Stored data entries.
****************
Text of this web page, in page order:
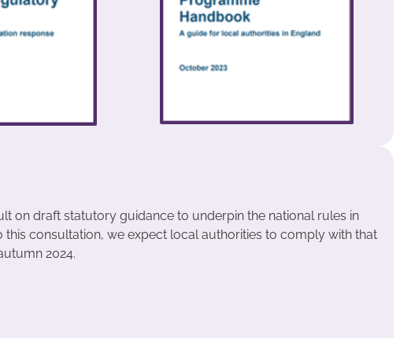
on draft statutory guidance to underpin the national rules in
this consultation, we expect local authorities to comply with that
2024.
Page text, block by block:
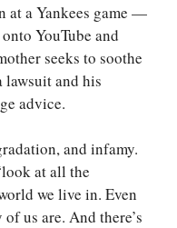
at a Yankees game —
YouTube and
seeks to soothe
and his
advice.
and infamy.
at all the
we live in. Even
us are. And there’s
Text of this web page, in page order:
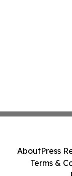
****************
WORK ITEM. Please return, without any change, the lines from the line containing "Page text, block" through the last line of the entries, dropping the pictures.

EXERCISE SOLUTION.
Page text, block by block:
at a Yankees game —
YouTube and
seeks to soothe
and his
advice.
and infamy.
at all the
we live in. Even
us are. And there’s
Text of this web page, in page order:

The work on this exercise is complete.